La Voz de Galicia

Cuando les mando práctica libre, los alumnos de primero me miran mal, con cara de «no nos hagas esto». Resoplan y rezongan, tardan en ponerse a escribir. Prefieren, en contra de lo esperable, los ejercicios de escritura con tema o género prefijados. Y tiene sentido. La práctica libre, sin límites de espacio ni de formato, funciona como una mayoría absoluta: parece que se puede hacer cualquier cosa, que no hay límites ni fronteras. Y no. Siempre los hay, empezando por los límites propios.

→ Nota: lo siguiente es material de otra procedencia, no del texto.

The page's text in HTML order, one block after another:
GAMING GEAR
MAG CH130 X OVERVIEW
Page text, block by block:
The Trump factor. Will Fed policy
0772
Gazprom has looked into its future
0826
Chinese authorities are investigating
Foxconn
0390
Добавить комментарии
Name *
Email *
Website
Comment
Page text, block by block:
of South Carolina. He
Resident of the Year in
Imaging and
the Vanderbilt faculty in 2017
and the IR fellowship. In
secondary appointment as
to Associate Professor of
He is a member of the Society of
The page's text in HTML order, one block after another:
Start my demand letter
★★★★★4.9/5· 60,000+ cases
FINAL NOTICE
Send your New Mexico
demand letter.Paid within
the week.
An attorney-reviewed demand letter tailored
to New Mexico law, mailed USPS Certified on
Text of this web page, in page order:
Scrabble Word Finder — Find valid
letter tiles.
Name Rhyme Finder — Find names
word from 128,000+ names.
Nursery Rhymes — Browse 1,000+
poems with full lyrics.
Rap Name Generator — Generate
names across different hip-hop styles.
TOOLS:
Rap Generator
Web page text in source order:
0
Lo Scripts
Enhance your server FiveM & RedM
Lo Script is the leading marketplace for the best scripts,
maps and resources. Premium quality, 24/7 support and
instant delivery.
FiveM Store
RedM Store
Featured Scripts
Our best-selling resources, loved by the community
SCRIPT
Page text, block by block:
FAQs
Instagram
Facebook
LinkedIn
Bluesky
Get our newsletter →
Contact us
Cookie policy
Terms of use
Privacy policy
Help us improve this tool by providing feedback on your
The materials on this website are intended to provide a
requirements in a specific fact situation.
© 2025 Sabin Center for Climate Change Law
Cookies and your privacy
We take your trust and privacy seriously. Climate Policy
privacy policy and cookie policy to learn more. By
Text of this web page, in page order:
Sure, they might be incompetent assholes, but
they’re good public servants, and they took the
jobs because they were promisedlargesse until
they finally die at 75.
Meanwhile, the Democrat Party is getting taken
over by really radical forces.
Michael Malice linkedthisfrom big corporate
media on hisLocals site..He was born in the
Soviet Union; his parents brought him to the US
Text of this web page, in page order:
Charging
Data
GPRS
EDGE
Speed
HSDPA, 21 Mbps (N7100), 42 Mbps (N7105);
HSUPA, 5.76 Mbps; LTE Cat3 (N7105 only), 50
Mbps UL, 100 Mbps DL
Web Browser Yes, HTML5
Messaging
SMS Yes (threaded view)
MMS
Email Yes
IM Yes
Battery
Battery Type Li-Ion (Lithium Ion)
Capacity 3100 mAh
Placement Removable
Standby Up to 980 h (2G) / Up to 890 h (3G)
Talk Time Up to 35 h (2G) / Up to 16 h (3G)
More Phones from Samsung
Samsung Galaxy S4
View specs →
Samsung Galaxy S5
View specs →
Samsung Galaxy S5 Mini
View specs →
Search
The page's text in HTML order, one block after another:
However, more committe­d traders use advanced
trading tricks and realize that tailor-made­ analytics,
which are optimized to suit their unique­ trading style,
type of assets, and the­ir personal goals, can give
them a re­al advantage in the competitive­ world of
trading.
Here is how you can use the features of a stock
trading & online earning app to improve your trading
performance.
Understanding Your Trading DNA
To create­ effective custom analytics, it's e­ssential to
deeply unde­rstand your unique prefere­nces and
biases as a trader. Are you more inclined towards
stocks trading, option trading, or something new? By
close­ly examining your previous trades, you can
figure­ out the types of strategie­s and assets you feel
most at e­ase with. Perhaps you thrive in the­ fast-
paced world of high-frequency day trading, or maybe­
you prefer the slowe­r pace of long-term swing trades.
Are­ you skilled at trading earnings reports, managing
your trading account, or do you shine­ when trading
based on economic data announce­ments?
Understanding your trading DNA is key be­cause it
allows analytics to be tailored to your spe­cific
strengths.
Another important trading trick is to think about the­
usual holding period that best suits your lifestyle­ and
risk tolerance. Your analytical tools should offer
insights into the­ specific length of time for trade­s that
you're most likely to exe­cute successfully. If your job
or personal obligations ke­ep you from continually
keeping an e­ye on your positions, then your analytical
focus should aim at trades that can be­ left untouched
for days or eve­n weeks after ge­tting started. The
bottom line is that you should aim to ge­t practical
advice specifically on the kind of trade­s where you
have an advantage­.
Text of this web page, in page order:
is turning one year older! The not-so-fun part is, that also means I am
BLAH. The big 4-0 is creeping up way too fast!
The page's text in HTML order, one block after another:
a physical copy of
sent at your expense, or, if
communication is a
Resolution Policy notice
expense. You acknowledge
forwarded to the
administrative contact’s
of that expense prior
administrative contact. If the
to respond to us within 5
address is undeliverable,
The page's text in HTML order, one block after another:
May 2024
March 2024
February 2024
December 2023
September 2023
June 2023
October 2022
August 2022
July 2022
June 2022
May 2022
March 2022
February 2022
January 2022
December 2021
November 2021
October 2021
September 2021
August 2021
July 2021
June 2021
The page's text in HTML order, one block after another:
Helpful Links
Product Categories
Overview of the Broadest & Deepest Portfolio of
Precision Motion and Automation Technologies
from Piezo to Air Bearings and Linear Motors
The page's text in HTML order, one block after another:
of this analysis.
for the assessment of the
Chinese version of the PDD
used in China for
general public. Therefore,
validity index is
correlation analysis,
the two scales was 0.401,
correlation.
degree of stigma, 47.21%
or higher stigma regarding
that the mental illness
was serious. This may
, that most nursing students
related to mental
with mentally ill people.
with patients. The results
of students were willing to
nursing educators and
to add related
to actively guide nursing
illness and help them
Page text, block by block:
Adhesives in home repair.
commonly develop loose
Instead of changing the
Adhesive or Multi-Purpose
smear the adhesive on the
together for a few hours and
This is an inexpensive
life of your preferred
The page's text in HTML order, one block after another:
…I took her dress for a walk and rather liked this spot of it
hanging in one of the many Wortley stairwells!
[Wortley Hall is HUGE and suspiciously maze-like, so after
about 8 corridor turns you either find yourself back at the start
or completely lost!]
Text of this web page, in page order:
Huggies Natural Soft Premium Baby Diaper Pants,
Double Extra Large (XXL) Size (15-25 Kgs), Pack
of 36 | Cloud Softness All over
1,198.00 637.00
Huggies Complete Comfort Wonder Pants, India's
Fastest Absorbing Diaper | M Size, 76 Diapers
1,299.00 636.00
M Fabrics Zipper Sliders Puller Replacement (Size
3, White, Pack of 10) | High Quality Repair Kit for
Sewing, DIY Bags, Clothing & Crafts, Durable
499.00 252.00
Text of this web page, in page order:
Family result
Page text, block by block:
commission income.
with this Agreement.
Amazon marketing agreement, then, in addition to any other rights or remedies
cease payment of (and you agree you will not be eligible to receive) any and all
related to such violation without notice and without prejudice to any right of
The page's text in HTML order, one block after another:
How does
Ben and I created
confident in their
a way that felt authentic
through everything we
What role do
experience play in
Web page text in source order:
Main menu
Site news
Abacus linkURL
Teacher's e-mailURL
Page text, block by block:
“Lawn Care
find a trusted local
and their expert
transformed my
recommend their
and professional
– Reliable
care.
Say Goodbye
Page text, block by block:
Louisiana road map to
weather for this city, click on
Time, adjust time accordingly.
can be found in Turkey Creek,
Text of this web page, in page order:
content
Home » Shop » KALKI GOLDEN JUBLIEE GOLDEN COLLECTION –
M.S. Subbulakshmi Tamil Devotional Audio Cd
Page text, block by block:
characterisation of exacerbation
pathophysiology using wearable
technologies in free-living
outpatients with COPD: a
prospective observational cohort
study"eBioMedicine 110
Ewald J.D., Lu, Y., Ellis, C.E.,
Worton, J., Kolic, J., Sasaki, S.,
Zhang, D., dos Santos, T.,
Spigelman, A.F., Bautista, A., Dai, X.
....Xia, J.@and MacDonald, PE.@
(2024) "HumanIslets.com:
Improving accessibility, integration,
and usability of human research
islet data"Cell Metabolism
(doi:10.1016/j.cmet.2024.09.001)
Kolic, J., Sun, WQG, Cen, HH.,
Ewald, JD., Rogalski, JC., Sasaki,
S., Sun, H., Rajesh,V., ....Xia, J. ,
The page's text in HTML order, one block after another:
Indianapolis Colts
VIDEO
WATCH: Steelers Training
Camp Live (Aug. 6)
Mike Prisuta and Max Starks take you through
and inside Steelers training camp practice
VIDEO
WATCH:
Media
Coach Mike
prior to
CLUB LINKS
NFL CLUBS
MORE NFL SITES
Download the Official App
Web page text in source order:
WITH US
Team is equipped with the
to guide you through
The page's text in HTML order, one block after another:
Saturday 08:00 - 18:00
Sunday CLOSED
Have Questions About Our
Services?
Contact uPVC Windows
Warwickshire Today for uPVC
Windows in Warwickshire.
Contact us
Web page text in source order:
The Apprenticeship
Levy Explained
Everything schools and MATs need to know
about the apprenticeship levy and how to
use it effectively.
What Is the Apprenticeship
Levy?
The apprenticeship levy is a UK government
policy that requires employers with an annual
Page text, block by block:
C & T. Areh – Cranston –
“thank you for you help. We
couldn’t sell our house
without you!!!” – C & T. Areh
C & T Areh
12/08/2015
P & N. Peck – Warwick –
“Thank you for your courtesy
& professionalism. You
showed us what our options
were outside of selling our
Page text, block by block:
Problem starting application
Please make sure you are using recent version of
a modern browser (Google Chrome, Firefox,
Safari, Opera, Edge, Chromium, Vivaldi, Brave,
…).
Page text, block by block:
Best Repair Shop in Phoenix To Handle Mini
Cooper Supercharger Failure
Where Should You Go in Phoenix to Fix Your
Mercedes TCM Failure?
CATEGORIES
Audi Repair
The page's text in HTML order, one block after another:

El alumno al que se ofrece una práctica libre, como el Gobierno con mayoría absoluta, se queda sin disculpas y eso le da vértigo, porque le enfrenta con su capacidad creativa y con su experiencia. Percibe de algún modo que la libertad nunca es absoluta ni sirve para nada si no está al servicio de alguien, si no se compromete. Porque decidir el asunto sobre el que tienen que escribir ya significa un compromiso, y el tono en el que lo afronten -humorístico o formal, distanciado o cómplice-, otro. Y luego está la realidad misma, tan poco dúctil, tan reacia a dejarse transformar en palabras y frases, en párrafos, como ocurre a los Gobiernos con los mercados y esas cosas.

Quizá los mejores alumnos escriben sus mejores textos en la práctica libre y, por lo mismo, los peores escriben los peores. Como en la vida. Como en el gobierno de las naciones, como en todo. Curiosamente, el miedo a la libertad es miedo a uno mismo, a las propias limitaciones, a no parecerse lo suficiente a los demás, a tener principios, juicio y criterio, a desentonar. La libertad exige mucho.